## Exercise brief
If a line in the material below has the string "third", copy it out.

***** Data records

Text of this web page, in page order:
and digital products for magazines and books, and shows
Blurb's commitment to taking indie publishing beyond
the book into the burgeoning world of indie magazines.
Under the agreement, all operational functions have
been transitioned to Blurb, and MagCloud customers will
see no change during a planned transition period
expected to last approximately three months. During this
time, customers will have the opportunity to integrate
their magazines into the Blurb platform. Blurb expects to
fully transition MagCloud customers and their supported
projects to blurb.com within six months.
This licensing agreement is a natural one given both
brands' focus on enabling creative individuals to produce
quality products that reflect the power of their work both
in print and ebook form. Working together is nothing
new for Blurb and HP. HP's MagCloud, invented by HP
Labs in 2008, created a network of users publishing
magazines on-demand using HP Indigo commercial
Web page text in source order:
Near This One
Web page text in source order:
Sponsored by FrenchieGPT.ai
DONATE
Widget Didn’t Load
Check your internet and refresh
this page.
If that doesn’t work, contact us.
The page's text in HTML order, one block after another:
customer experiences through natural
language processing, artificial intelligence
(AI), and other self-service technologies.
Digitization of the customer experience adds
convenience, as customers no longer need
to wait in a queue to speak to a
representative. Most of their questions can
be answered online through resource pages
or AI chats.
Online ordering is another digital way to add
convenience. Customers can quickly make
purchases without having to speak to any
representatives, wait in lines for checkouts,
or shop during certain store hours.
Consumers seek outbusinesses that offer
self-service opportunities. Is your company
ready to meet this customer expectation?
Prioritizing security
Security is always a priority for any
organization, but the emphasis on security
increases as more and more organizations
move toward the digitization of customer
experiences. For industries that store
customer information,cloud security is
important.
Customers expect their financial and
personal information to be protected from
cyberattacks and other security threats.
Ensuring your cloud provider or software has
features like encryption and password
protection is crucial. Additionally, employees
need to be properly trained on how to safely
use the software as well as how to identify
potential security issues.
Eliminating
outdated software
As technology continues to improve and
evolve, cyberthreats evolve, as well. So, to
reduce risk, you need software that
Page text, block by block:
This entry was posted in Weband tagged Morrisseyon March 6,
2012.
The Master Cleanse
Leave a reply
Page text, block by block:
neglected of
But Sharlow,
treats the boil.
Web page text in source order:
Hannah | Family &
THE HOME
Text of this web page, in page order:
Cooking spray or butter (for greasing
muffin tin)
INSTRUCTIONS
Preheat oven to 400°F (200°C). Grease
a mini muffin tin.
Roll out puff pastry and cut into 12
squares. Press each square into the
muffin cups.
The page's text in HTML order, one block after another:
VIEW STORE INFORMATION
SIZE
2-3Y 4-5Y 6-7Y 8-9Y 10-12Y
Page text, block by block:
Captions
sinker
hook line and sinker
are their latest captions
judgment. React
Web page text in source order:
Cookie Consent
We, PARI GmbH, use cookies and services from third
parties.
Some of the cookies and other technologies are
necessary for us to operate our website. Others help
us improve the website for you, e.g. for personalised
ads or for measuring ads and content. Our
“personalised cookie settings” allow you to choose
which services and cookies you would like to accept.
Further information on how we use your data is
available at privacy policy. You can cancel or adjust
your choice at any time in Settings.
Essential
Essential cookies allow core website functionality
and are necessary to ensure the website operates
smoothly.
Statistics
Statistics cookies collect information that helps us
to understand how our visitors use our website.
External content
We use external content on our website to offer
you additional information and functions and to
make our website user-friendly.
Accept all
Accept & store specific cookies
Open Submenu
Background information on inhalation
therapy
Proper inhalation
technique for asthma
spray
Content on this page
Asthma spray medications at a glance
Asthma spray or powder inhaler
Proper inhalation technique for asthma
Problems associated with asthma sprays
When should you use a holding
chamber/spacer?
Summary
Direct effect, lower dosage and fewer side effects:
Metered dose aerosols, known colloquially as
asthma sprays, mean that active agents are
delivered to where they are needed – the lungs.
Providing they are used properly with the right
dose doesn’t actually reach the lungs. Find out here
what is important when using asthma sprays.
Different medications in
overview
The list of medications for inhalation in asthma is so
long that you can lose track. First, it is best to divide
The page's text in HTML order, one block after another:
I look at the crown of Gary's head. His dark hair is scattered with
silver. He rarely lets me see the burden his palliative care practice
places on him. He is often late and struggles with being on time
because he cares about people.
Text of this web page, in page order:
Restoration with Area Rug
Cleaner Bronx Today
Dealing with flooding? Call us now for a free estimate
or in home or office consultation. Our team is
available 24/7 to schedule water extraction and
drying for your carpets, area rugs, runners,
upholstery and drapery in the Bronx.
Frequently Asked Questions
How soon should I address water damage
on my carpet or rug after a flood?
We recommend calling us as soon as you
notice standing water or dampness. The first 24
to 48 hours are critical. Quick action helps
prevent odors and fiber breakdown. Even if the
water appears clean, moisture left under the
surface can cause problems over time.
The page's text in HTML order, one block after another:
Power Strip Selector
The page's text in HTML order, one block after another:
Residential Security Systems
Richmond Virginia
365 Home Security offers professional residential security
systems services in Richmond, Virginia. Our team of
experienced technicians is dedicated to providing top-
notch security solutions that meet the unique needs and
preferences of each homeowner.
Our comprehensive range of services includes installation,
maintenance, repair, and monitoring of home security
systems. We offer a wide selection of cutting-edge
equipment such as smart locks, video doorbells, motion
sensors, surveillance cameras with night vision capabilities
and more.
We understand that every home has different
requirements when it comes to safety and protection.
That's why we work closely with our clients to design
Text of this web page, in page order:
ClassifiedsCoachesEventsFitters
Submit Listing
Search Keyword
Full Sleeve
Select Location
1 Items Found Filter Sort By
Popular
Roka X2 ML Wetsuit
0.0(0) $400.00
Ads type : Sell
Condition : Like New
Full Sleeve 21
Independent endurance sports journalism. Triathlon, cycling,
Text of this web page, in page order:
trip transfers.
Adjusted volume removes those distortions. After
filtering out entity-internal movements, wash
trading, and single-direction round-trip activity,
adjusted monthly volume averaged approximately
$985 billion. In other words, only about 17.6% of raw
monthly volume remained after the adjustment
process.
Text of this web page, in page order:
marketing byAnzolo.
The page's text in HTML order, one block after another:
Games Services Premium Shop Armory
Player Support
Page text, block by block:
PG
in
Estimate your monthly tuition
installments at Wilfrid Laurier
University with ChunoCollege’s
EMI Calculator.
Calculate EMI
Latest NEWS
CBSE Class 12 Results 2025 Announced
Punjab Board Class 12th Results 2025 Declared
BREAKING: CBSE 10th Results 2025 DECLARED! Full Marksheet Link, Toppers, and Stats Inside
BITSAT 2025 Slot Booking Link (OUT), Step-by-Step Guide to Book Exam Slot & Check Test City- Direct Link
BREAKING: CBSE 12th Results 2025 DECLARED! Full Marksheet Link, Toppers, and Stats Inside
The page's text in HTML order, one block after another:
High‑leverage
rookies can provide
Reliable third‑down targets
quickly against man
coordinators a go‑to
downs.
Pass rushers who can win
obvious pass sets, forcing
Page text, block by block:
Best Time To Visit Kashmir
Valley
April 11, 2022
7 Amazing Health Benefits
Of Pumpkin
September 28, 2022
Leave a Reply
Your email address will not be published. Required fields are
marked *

**********

## Task output
We, PARI GmbH, use cookies and services from third
Reliable third‑down targets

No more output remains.